No new onset bleeding complication attributable to RCA was observed. In terms of metabolic complications, hypernatremia (5.4%, n = 7) and metabolic alkalosis (8.5%, n = 11) were common in all patients. The incidence of hypernatremia was comparable between groups (6.1% in the fixd group vs 4.7% in the titrated group, p = 0.667), while the incidence of metabolic alkalosis was higher in the titrated group (14.1% vs 3.0%, p = 0.024). However, all patients had normalization of serum bicarbonate levels after reducing or discontinuation of alkali infusion. The s-iCa levels (mmol/L) were relatively stable and there was no difference between groups (1.02 ± 0.17 in the fixed group vs. 1.04 ± 0.14 in the titrated group, p = 0.299). Aside from those who presented with hypocalcemia before CVVH, only two patients (one in each group, p = 0.983) presented with asymptomatic hypocalcemia. Moreover, six patients (3 cases in each group, p = 0.969) were suspected of CA, and three of them died from refractory shock, the remaining patients were corrected after decreasing the dose of citrate infusion.

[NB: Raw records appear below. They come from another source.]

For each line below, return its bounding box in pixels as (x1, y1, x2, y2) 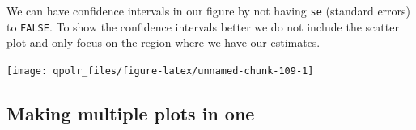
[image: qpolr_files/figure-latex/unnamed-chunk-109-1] (6, 65, 314, 77)
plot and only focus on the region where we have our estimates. (6, 34, 320, 51)
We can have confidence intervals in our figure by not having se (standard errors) (6, 2, 411, 19)
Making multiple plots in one (6, 100, 255, 125)
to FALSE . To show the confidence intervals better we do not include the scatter (6, 18, 399, 35)
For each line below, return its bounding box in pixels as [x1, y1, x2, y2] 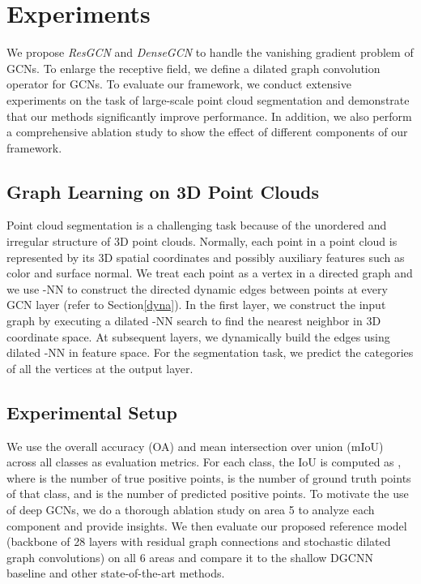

The cumbersome program and the shortage of commercial solution hindered the regular application of RCA. In this study, we presented a new protocol using fixed circuit citrate concentration combined with modified algorithm for calcium and buffer supplement, and demonstrated that it improved the circuit lifespan and the convenience while maintaining a similar safety, when compared with the titrated protocol. Using only commercial preparations may contribute to its widespread application.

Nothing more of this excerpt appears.